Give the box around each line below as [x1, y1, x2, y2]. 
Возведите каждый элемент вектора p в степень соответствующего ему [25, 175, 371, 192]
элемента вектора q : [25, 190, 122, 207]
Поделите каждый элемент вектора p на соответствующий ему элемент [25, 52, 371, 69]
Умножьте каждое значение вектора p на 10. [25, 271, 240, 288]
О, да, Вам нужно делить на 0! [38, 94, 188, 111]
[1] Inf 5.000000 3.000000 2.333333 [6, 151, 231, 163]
-*-
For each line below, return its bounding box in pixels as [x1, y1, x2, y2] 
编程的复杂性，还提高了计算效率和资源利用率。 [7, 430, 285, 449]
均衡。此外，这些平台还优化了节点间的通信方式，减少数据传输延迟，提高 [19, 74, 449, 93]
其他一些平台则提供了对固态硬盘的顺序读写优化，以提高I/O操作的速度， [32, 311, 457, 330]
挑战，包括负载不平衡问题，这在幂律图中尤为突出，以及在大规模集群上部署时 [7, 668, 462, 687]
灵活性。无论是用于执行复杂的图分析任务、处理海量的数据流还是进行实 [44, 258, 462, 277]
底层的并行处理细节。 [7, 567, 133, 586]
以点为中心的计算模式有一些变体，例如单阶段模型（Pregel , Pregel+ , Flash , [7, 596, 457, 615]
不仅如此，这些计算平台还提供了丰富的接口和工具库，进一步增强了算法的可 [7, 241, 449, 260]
-*-
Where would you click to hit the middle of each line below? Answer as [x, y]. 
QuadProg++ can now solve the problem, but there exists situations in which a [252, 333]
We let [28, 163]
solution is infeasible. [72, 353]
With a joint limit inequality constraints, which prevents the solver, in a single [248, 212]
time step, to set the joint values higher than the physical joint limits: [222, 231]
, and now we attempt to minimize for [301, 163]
-*-
| What needs to be done |
In the data above, start at the line that has "We let [28, 163]", stop after the line that has "for [301, 163]", and print every line in between exactly as it stands.

| Response |
We let [28, 163]
solution is infeasible. [72, 353]
With a joint limit inequality constraints, which prevents the solver, in a single [248, 212]
time step, to set the joint values higher than the physical joint limits: [222, 231]
, and now we attempt to minimize for [301, 163]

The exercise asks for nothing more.